Since we get constant values already in the first column that we add, our polynomial function \(g(x)\) is obviously a linear function, that is, it has no quadratic term, but only a linear term (and, of course, possibly a constant offset \(d\)). For this linear term, again similar to \(\frac{\mathrm{d}x^1}{\mathrm{d}x} = 1\) in the infinitesimal calculus, we would expect \(1\) as coefficent \(c\) in the term \(cx\), but get \(7\). Hence, the linear term in our polynomial is \(7𝑥\). That is, we have \(g(x) = 7x + d\) with \(d=12\), since \(12 = g(0) = 0x + d = d\). That is, we have \(g(x) = 7x + 12\), and \(f(x) = 3x^3 + g(x)\), that is we get

\(f(x) = 3x^3 + 7x + 12\).

Given our initial values

\( f(0)=12,\newline f(1)=22,\newline f(2)=50,\newline f(3)=114,\newline f(4)=232, \)

we can double-check that the coefficients of our function \(f(x)\) as well as the next value in the series that we found to be

\( f(5)=422 \)

are correct and we did not make a mistake, for example:

\( f(4) = 3 \cdot 4^3 + 7 \cdot 4 + 12 = 232. \)

Trivia

Before I developed the approach described in this article, I had already solved the task of finding a way to convert temperature values between Celsius (\(°\mathrm{C}\)) and Fahrenheit (\(°\mathrm{F}\)) (I stumbled around 1982 upon this task in a school book for learning the English language, though only with example conversions of specific values, but with this book the general formula; so I tried to find out the conversion rule by myself). At that time, I already got the concept of a linear function (though without knowing this term), and assumed it to apply onto this problem. Given the two specific function samples of \(0°\mathrm{C} = 32°\mathrm{F}\) and \(100°\mathrm{C} = 212°\mathrm{F}\), and, for double checking, another sample of \(50°\mathrm{C} = 122°\mathrm{F}\), that is, in terms of the difference triangle in our polynomial extrapolation method,

\( \begin{matrix} f(0) & = & 32 \newline & & & & 90 \newline f(50) & = & 122 \newline & & & & 90 \newline f(100) & = & 212 \end{matrix} \)

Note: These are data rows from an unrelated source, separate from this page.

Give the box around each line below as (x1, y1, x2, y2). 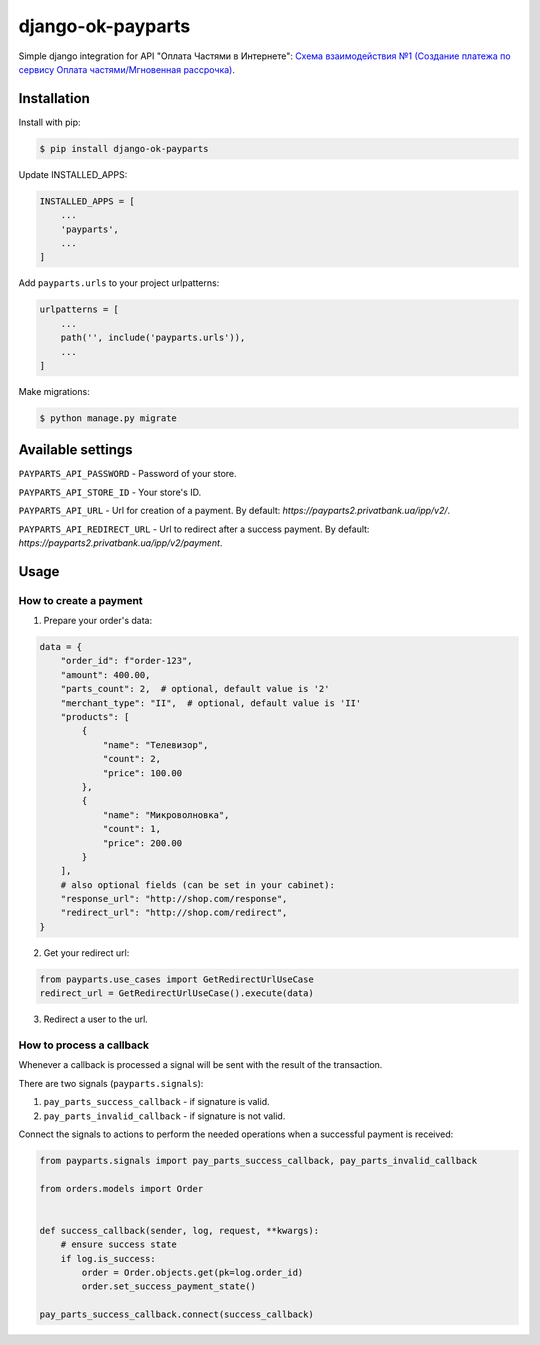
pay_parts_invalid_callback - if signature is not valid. (43, 1110, 286, 1122)
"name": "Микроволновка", (102, 809, 230, 820)
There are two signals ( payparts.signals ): (18, 1077, 204, 1089)
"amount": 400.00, (60, 669, 151, 680)
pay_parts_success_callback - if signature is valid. (43, 1096, 270, 1108)
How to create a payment (18, 593, 144, 607)
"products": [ (60, 711, 130, 723)
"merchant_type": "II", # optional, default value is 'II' (60, 697, 362, 709)
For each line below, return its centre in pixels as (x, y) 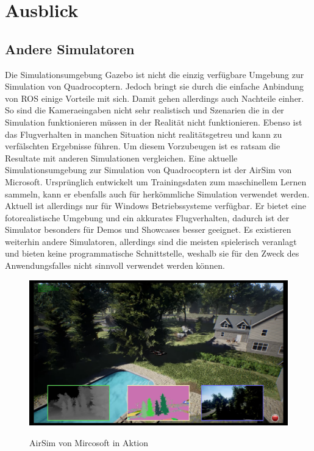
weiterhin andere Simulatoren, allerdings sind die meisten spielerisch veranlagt (151, 241)
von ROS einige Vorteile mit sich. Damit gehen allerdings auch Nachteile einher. (155, 98)
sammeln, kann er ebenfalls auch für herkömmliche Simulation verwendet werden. (157, 194)
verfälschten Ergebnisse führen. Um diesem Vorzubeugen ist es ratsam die (143, 146)
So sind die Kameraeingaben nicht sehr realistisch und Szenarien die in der (145, 110)
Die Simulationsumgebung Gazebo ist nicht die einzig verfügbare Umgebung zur (155, 74)
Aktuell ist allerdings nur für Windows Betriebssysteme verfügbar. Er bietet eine (155, 206)
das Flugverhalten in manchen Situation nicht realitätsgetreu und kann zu (144, 134)

I quickly found out the general formula

\( y = f(x) = 1.8x + 32 \)

by retrieving the value \(1.8 = \frac{90}{50}\) from scaling down the \(90\) by \(50\), according to the difference of \(50\) in the function arguments, and using \(f(0) = 32\) as constant offset for converting from \(°\mathrm{C}\) to \(°\mathrm{F}\). The reverse function resolves to

\( x = g(y) = f^{-1}(y) = \frac{y - 32}{1.8} \)

for converting from \(°\mathrm{F}\) to \(°\mathrm{C}\).

That is, the temperature conversion problem can be viewed as a special case of our polynomial extrapolation for the case of linear functions, i.e. for polynomials of degree \(1\). The polynomial extrapolation is a generalization to all polynomial functions with any degree \(n\inℕ\).